'''

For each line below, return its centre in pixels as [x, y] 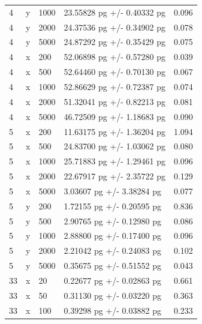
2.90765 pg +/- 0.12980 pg [112, 220]
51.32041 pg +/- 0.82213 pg [114, 101]
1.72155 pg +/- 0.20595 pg [112, 205]
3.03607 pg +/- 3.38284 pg [112, 190]
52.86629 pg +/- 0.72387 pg [114, 86]
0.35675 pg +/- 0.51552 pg [112, 265]
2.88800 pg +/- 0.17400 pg [112, 235]
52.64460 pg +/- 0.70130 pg [114, 72]

'''

Task to carry out: Please set down each line of the listing above word for word, skipping any pictures.

Expected answer:
For each line below, return its centre in pixels as [x, y] 
2.90765 pg +/- 0.12980 pg [112, 220]
51.32041 pg +/- 0.82213 pg [114, 101]
1.72155 pg +/- 0.20595 pg [112, 205]
3.03607 pg +/- 3.38284 pg [112, 190]
52.86629 pg +/- 0.72387 pg [114, 86]
0.35675 pg +/- 0.51552 pg [112, 265]
2.88800 pg +/- 0.17400 pg [112, 235]
52.64460 pg +/- 0.70130 pg [114, 72]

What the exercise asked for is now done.